Islam is actually good when you think about its long term affects. Like why should women have rights lol. The idea of rights makes me sick to my stomach. and free gender transitions? what a joke! Human rights = clown world/civilization destroying thinking. San Francisco needs to be cleaned epic genocide style. Genocide, by your thinking, is just the language of the unheard, so you have to deal with it. This is the path the new republican party should take


----------



## KooksandFreaks (Nov 26, 2020)

Austrian Conscript 1915 says:​the 2024 democratic platform plans to take away the internet

Horse is outta the barn, Fritz.


----------



## SmugAutist (Nov 26, 2020)

KooksandFreaks said:


> Starting to think our founders fucked up with the two-party system. Have to keep voting for the clowns I hate the least. Although, the Bill of Rights is okay. : )
> 
> I’m curious, SmugAutist. How would you like the GOP to expand on their goals and motives?

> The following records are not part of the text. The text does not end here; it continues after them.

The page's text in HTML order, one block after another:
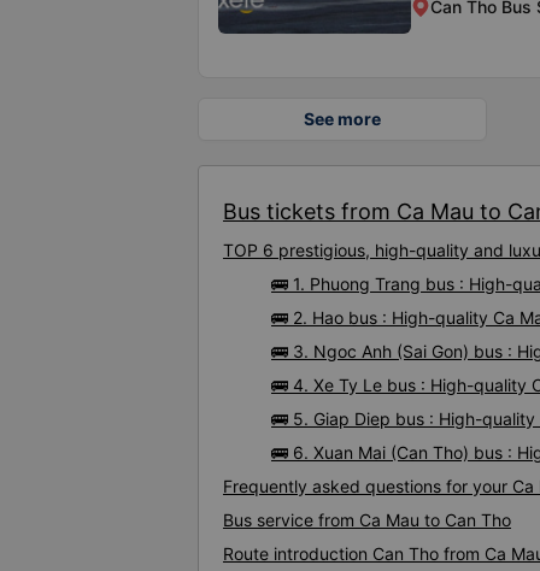
Can Tho Bus
See more
Bus tickets from Ca Mau to
TOP 6 prestigious, high-quality and
🚌 1. Phuong Trang bus : High-
🚌 2. Hao bus : High-quality Ca
🚌 3. Ngoc Anh (Sai Gon) bus :
🚌 4. Xe Ty Le bus : High-quality
🚌 5. Giap Diep bus : High-quality
🚌 6. Xuan Mai (Can Tho) bus :
Frequently asked questions for your
Bus service from Ca Mau to Can Tho
Route introduction Can Tho from Ca

In the two party system, the way it gets around to satisfy the various factions of the left and right is to have coalitions. The Dems have, for instance, the Blue Dog coalition that represents the moderates within the party. Mainly, what I would prefer for the Republicans is to move away from the neo-con coalition and for more to join the paleocon coalition. Of all the coalitions, I think they are the best to go with against the Dems. They're not Libertarian lolcows but neither do they Puritan nutjobs.


----------



## KooksandFreaks (Nov 26, 2020)

SmugAutist said:


> In the two party system, the way it gets around to satisfy the various factions of the left and right is to have coalitions. The Dems have, for instance, the Blue Dog coalition that represents the moderates within the party. Mainly, what I would prefer for the Republicans is to move away from the neo-con coalition and for more to join the paleocon coalition. Of all the coalitions, I think they are the best to go with against the Dems. They're not Libertarian lolcows but neither do they Puritan nutjobs.

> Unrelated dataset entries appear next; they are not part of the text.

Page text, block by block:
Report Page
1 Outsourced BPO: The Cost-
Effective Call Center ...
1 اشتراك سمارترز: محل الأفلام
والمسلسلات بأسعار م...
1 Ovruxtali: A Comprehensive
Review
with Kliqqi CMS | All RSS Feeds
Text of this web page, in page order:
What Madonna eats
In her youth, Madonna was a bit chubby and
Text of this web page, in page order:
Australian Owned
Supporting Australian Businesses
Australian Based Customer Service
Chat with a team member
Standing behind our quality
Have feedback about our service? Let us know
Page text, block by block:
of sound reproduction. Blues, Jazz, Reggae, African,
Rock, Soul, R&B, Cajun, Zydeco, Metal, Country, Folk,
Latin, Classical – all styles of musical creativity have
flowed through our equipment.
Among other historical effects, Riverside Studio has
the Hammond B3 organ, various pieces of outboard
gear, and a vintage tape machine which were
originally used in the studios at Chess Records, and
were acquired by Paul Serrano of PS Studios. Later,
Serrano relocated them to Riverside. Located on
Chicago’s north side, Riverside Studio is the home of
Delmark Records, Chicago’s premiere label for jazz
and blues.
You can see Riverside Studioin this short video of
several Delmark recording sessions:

What is the difference between a neocon and a paleocon, SmugAutist?


----------



## The Last Stand (Nov 26, 2020)

Austrian Conscript 1915 said:


> Islam is actually good when you think about its long term affects. Like why should women have rights lol. The idea of rights makes me sick to my stomach. and free gender transitions? what a joke! Human rights = clown world/civilization destroying thinking. San Francisco needs to be cleaned epic genocide style. Genocide, by your thinking, is just the language of the unheard, so you have to deal with it. This is the path the new republican party should take


Okay, everything that comes out of his mouth, disregard as fact. Just rambling.


----------



## SmugAutist (Nov 26, 2020)

KooksandFreaks said:


> What is the difference between a neocon and a paleocon, SmugAutist?

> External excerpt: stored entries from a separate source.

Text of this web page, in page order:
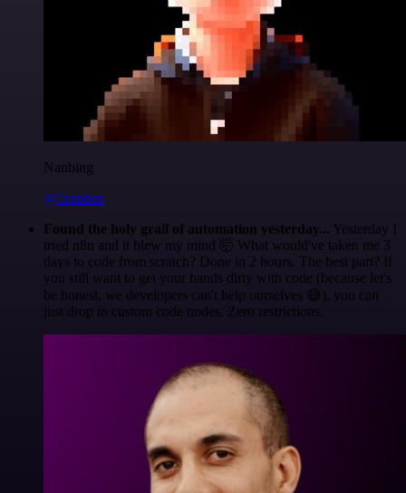
Nanbing
@1ronben
Found the holy grail of automation yesterday... Yesterday I
tried n8n and it blew my mind 🤯 What would've taken me 3
days to code from scratch? Done in 2 hours. The best part? If
you still want to get your hands dirty with code (because let's
be honest, we developers can't help ourselves 😅), you can
just drop in custom code nodes. Zero restrictions.
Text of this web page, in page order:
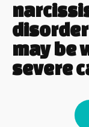
may be
severe

Neocons tend to be globalist and believe in a strict foreign policy of intervention. Neocons were a vocal part of the Reagan coalition in the 80s but didn't really start to come to power until HW Bush and later in the Dubya presidency. This ideology was such a disaster that you can thank them for Obama in 2008. Paleocons are nationalist, with traditional ethics that are based on Christianity, but are not frothing at the mouth Evangelical nutjobs. Basically, the Jefferson Bible type of ethics. Anti globalist, anti immigration and anti multiculturalism. Trump was mostly seen as a rise for Paleocons after the failures of the neocons and Evangelicals under Dubya.


----------



## The Last Stand (Nov 26, 2020)

The Right (and the Democrats) for that matter need to stop initiating wars and blaming each other on them.


----------



## CheezzyMach (Nov 27, 2020)

SmugAutist said:


> It's not going to be a war, I'll concede that. It'll be more of the Dems tard-wrangling the Squad because they have such a low minority on the House (unless some of the GOP cave in and they give their votes). Most Democrat voters are still cucks that will vote blue no matter what, even if the candidate literally shits on their bed, rigs the primaries against their candidates, and recanvasses so that they can get rid of AOC. What I'm trying to say is that the narrative that Bernie and his ilk are taking over the party is too optimistic for the far left. The establismeht is going to get rid of them in record time if they step out of line.
> 
> It doesn't matter in the end, they will always vote blue no matter what.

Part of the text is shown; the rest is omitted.